* Records for processing *
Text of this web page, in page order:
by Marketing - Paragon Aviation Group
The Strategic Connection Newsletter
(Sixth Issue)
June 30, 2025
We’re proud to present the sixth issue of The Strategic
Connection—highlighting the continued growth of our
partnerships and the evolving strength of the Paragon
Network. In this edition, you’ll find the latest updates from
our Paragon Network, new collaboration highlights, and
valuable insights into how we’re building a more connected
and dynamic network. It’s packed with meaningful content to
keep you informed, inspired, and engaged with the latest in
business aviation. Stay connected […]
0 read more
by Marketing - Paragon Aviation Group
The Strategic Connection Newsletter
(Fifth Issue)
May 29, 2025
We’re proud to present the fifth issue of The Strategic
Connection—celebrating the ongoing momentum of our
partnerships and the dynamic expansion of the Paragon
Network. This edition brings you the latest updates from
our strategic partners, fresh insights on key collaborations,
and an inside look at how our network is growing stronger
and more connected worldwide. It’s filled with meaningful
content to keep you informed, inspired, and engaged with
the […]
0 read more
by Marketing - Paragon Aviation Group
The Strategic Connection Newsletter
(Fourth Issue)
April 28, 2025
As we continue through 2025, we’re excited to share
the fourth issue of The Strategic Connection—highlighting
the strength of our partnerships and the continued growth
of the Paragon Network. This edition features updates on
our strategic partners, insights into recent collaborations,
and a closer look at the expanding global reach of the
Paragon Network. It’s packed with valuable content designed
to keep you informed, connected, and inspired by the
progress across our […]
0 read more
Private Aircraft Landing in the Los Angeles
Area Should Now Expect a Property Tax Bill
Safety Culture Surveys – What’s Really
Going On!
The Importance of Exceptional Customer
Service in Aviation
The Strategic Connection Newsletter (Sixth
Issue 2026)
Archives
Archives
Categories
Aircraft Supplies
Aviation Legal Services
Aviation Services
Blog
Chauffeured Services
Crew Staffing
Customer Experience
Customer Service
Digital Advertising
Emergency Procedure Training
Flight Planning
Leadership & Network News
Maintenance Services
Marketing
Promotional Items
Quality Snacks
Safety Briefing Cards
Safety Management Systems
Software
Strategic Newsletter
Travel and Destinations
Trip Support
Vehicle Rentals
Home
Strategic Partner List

* Task to carry out *
Quote every line from the beginning of the entries up to and including the line that contains "Connection—highlighting the continued".

* Your response *
Text of this web page, in page order:
by Marketing - Paragon Aviation Group
The Strategic Connection Newsletter
(Sixth Issue)
June 30, 2025
We’re proud to present the sixth issue of The Strategic
Connection—highlighting the continued growth of our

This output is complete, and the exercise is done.